» TO DO: Copy out the entries below exactly as they stand, but only from the line containing "That shouldn’t be" through the line containing "then the matrix".

### THE DATA ###

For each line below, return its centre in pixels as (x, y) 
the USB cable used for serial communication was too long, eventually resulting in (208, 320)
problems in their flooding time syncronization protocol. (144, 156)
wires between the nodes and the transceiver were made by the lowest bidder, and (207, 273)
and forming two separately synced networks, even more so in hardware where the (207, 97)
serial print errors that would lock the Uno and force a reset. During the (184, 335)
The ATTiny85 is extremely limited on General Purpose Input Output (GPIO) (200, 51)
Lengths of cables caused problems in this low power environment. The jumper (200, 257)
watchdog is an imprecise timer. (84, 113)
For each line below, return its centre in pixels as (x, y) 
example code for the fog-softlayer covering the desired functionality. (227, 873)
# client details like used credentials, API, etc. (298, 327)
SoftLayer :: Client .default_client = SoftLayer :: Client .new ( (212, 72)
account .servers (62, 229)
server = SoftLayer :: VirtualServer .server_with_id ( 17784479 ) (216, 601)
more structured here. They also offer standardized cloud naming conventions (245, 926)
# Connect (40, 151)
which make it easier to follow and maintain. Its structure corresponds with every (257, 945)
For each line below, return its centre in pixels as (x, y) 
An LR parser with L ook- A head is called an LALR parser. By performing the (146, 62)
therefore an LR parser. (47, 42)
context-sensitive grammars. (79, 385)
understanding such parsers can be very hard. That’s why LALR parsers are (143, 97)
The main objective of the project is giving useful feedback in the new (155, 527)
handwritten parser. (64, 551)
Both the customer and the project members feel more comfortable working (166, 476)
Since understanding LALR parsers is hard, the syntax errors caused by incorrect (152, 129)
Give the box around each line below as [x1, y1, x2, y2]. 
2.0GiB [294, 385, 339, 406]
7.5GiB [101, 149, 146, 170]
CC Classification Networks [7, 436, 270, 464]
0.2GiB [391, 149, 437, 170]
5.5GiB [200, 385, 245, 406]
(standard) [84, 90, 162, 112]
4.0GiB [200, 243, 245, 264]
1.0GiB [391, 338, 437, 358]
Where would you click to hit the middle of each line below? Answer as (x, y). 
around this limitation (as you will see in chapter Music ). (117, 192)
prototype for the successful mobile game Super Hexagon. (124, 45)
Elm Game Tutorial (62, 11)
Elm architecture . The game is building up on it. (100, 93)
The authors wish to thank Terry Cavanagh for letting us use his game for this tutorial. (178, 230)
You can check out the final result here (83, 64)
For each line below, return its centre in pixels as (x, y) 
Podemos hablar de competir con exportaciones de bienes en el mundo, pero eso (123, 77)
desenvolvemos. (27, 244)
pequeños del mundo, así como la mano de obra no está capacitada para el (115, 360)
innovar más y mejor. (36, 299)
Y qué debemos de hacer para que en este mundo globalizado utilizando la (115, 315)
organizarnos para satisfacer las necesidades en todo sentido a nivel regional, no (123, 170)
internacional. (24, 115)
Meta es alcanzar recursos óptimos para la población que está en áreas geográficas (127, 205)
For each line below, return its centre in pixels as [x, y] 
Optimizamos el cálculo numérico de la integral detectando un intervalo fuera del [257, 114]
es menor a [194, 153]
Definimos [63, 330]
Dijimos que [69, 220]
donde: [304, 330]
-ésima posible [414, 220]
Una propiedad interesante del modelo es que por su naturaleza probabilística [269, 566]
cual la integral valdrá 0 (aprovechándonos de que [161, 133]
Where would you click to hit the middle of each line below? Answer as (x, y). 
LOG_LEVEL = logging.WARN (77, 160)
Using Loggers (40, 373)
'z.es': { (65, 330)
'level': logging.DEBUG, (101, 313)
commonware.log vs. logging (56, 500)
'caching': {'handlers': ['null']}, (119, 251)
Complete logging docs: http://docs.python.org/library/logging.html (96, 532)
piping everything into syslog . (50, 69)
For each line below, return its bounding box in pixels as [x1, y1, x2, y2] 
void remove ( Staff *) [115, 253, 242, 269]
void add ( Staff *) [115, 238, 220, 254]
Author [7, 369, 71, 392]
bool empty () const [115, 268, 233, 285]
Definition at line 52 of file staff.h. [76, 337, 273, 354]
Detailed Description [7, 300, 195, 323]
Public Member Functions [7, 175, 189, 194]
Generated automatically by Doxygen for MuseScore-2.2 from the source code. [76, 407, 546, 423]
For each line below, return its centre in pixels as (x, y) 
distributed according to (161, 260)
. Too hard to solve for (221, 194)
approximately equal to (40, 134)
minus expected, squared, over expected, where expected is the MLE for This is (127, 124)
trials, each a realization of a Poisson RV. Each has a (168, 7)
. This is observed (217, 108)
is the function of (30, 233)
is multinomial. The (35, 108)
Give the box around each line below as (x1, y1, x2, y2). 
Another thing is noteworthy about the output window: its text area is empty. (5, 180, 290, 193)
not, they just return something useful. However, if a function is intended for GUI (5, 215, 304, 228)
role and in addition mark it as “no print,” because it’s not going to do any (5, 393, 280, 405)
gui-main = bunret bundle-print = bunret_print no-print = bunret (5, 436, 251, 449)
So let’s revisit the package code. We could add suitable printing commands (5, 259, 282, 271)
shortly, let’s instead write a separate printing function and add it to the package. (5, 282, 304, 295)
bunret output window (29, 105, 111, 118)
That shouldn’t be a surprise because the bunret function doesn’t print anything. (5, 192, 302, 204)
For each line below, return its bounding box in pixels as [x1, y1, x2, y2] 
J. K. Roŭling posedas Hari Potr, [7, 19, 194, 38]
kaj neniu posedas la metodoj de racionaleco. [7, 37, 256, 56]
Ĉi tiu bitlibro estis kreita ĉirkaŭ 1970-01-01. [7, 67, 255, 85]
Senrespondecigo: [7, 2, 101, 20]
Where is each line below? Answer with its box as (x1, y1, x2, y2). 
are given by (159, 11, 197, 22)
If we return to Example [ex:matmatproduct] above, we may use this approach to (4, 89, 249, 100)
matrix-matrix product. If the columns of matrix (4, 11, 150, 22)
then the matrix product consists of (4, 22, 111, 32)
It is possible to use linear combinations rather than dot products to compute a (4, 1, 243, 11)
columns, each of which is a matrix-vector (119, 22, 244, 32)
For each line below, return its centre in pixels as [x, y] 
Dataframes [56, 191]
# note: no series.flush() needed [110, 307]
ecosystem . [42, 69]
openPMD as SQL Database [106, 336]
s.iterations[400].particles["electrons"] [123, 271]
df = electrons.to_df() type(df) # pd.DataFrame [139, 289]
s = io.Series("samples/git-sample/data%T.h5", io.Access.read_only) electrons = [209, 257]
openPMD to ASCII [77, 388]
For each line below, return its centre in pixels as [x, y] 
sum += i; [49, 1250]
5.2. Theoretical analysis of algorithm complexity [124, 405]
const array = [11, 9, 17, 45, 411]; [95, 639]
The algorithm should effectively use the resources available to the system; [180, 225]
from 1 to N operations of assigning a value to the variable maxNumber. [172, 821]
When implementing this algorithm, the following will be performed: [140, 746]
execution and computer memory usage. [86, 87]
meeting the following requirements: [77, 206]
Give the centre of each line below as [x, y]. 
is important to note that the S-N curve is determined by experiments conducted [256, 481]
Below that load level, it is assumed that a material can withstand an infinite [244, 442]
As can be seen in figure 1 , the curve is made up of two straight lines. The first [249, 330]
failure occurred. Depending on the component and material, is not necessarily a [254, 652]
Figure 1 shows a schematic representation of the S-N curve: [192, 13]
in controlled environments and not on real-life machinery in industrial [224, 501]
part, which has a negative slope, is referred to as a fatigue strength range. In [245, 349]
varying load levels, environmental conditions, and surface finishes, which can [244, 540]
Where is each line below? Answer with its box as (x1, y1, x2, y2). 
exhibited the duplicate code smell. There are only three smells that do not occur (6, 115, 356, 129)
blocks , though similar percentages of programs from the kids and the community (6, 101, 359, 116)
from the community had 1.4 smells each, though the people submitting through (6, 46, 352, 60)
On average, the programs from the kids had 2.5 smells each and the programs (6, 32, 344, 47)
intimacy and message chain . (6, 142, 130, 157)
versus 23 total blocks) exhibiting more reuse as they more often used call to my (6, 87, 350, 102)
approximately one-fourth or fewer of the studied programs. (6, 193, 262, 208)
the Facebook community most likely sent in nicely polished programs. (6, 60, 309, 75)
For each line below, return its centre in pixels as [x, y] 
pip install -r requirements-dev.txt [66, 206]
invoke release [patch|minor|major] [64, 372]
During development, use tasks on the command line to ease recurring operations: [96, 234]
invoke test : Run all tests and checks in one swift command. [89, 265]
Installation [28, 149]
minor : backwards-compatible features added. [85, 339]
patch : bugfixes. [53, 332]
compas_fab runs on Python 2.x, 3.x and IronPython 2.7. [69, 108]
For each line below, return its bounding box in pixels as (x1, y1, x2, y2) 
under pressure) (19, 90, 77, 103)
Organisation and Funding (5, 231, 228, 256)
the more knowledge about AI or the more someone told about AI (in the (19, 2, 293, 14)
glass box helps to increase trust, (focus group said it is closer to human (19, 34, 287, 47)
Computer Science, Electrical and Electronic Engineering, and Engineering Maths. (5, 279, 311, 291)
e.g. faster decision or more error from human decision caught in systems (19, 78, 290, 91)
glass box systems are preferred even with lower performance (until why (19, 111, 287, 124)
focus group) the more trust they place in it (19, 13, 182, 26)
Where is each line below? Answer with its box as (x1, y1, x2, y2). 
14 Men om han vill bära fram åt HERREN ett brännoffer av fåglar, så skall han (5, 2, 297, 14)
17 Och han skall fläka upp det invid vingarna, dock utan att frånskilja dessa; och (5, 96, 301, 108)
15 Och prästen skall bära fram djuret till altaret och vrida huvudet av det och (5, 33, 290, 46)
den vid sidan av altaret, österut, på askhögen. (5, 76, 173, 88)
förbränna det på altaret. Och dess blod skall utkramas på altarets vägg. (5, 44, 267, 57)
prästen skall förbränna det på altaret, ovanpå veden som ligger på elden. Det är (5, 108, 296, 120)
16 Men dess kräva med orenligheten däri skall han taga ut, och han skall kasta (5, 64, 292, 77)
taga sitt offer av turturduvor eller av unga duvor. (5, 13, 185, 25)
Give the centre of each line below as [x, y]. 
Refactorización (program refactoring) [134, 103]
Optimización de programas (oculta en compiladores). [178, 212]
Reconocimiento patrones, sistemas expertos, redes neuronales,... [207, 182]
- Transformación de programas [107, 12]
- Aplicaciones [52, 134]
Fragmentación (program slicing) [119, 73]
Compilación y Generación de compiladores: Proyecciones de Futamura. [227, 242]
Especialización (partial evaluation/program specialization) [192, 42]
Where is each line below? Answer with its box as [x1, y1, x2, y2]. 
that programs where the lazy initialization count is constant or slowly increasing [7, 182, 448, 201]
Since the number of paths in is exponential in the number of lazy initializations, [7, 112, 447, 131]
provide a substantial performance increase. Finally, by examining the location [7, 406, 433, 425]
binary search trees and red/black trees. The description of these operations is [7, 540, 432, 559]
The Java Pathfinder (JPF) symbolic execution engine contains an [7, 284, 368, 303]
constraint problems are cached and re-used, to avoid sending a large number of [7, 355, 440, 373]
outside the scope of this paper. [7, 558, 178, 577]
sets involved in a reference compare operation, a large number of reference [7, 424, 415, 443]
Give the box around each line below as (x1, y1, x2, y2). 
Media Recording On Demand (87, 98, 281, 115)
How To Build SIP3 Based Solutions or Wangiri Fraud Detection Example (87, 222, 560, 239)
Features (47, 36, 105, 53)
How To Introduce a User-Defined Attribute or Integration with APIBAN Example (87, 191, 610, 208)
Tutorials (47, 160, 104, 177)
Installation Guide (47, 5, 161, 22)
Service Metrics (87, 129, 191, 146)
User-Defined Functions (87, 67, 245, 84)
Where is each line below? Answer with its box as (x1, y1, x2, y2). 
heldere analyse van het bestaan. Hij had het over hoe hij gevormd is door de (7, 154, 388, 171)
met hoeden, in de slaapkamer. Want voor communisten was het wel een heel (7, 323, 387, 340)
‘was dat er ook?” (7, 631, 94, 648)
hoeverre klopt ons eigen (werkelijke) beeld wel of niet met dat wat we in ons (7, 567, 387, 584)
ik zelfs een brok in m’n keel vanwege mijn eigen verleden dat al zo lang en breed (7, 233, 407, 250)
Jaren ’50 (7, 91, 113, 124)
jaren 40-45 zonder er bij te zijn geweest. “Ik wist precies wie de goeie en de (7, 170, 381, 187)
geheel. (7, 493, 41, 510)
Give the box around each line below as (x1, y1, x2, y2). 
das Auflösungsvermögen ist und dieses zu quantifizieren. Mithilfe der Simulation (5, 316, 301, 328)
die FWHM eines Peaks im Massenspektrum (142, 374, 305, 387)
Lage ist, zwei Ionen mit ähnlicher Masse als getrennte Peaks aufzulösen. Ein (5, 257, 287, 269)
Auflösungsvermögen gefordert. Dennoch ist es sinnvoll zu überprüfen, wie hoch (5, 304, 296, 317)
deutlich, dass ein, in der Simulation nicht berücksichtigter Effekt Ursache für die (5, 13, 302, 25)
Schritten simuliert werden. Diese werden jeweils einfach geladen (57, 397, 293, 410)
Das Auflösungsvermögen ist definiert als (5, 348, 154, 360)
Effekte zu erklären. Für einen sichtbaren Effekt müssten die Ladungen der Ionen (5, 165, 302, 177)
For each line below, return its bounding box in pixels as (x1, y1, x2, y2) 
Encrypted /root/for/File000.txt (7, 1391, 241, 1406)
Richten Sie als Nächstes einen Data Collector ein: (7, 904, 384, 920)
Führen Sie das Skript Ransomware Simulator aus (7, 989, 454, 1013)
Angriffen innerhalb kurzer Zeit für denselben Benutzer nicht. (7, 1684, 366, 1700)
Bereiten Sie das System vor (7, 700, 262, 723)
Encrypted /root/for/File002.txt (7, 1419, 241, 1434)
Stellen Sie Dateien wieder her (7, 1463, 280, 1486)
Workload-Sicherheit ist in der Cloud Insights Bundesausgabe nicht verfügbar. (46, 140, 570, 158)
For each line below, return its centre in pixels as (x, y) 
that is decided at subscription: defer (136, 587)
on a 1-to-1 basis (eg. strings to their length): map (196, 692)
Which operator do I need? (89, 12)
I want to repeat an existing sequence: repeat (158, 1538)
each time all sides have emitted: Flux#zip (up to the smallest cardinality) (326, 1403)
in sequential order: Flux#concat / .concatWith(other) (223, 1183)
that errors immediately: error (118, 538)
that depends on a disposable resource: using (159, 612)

###

» RESPONSE:
That shouldn’t be a surprise because the bunret function doesn’t print anything. (5, 192, 302, 204)
For each line below, return its bounding box in pixels as [x1, y1, x2, y2] 
J. K. Roŭling posedas Hari Potr, [7, 19, 194, 38]
kaj neniu posedas la metodoj de racionaleco. [7, 37, 256, 56]
Ĉi tiu bitlibro estis kreita ĉirkaŭ 1970-01-01. [7, 67, 255, 85]
Senrespondecigo: [7, 2, 101, 20]
Where is each line below? Answer with its box as (x1, y1, x2, y2). 
are given by (159, 11, 197, 22)
If we return to Example [ex:matmatproduct] above, we may use this approach to (4, 89, 249, 100)
matrix-matrix product. If the columns of matrix (4, 11, 150, 22)
then the matrix product consists of (4, 22, 111, 32)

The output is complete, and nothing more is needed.